Motorcycles have long been part of warfare. In WWII, Harley-Davidson and Indian were popular motorcycles that were used as quick vehicles for messengers and other duties. Flash forward to modern warfare and the dirt bike is a crucial part of the Navy SEAL’s specialized vehicle arsenal. They include Kawasaki dirt bikes and Christini AWD military bikes. These speciality bikes feature modifications like inferred headlights, reserve fuel tanks and heat-masking paints.

According to Jalopnik’s military sub-blog Foxtrot Alpha, Logos Technologies and BRD are teaming up to create a next-generation military bike, with backing from the DARPA– the Dept. of Defense’s advanced development program.

The bike needs to be undetectable in many shapes and forms. So, in addition to running on multiple fuel types, it can run on electric power– resulting in zero engine sound. That takes away a motorcycle’s major tell. Just as important, the next-gen bikes are inexpensive (compared to other specialized transports like the V-22 Osprey), and can be suited for multiple theaters of warfare.

24 thoughts on “Special Forces Add Multi-Fuel Hybrid Motorcycle to Arsenal”


  1. Alternative headline:

    Once Again, Taxpayers Are Reamed For The Follies of Late Stage Imperialism

    ***
    Did you know that oil refineries burn a heck of a lot of coal? Why it’s a double whammy, Sammy.


    1. Thanks for sharing that great bite, and talking of Leicester here is a classic photo of that city that used to fill my lungs up with fresh sulphuric fumes a few years back. Ah breath deeply…………………….

      http://tinyurl.com/lcnhhv9


        1. rayduray – I do not really understand your question:

          If it is of interest, yes I did live in China for a while, and found the people very polite and courteous and enjoyed the culture and my travels there.

          If it is meant to be sarcastic, then I do not understand how I have offended you, but apologize if that is necessary.


          1. I do believe it was a joke – but then again we can fish out pictures like that from many larger cities if we rewind the clock some 30-40 years.

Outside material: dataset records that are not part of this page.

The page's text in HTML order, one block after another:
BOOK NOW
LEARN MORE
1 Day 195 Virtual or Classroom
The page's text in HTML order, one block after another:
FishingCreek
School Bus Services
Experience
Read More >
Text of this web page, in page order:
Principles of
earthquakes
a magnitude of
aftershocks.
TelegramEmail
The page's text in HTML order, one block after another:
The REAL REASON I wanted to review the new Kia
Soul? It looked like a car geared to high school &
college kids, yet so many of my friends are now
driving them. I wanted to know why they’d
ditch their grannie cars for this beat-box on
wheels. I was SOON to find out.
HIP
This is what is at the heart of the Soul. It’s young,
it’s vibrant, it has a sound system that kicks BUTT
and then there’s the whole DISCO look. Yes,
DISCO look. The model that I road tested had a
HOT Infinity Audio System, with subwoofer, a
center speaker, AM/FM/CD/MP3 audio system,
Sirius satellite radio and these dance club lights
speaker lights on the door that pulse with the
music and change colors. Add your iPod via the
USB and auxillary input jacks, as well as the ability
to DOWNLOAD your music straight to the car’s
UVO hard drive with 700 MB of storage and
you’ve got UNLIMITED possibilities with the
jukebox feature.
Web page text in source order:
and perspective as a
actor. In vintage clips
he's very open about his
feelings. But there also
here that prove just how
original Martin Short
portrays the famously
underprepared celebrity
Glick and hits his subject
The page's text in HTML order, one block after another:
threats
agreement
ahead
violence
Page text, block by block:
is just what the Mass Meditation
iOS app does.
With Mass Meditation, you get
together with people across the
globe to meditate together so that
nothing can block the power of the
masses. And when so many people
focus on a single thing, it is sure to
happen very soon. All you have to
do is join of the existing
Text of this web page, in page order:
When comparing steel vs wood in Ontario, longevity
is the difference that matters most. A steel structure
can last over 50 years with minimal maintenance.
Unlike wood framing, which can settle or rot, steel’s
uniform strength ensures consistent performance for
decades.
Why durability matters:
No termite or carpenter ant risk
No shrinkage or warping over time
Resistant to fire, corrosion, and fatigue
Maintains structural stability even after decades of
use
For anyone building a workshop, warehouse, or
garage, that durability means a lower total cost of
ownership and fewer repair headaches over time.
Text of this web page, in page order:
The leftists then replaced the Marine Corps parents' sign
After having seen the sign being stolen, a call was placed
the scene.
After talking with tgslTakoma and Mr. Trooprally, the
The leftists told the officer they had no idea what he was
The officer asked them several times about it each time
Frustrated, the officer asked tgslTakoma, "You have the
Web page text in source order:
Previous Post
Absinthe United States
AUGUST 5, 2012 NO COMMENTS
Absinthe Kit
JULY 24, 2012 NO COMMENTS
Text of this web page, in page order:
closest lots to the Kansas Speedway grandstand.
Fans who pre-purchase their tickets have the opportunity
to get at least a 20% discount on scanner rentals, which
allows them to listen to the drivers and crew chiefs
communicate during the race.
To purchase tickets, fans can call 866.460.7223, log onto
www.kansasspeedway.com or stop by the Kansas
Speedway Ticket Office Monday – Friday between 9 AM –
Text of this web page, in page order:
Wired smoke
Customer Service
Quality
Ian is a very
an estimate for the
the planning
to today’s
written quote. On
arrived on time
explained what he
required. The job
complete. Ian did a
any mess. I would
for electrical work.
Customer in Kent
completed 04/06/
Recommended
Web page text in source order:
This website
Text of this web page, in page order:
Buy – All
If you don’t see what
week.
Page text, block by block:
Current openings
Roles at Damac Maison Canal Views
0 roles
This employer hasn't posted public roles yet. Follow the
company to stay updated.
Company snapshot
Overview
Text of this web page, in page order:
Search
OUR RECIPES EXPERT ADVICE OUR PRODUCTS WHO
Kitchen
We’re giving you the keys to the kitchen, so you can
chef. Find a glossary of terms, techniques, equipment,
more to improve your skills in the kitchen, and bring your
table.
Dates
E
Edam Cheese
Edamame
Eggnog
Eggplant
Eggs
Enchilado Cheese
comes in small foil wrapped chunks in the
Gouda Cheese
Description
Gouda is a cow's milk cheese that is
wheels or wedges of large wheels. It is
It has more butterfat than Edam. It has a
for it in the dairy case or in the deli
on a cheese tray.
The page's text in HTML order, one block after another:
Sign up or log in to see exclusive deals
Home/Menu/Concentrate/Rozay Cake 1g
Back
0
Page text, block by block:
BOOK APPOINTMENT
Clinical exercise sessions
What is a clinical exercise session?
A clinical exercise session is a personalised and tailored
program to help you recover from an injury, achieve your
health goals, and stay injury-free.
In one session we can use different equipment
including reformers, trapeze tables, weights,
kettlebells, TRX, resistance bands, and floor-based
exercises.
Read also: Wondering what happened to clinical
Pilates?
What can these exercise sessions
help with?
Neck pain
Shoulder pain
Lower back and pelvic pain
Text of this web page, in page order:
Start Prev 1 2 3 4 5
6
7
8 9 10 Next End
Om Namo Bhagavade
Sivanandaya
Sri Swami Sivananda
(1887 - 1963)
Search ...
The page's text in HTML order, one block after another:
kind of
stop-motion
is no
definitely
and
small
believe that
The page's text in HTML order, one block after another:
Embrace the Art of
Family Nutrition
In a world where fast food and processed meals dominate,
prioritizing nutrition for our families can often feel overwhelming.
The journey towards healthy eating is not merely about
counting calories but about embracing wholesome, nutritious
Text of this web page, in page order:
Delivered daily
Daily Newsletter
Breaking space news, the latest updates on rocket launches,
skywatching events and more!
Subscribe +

Its a bit ironic that the Chinese went straight into the same trap we spent the last 40 years trying to get out of, and a perfect example where a countries economic progress goes before the health of the people. But that’s what you get when unfettered capitalism rules the day.


          2. OK, I guess I didn’t do such a good job on that joke. The image you provided of Leicester from the 1950s looks almost exactly the photos I’ve seen of many industrial and urban locations in China today. Sorry to have confused you.

            It’s interesting to hear that you’ve lived in China and met nice people. So often it seems that no matter how rotten the governments and elite schemers of the planet are, the ordinary folks are, by and large, quite decent. 🙂


          3. “So often it seems that no matter how rotten the governments and elite schemers of the planet are, the ordinary folks are, by and large, quite decent. :)”

            And Ray calls me naive? The “ordinary folks” who are “quite decent” are the ones who put on the uniform and go to war for their country, Ray. You can’t have it both ways—-are the troops that you love to hate and disrespect so much good guys or bad guys?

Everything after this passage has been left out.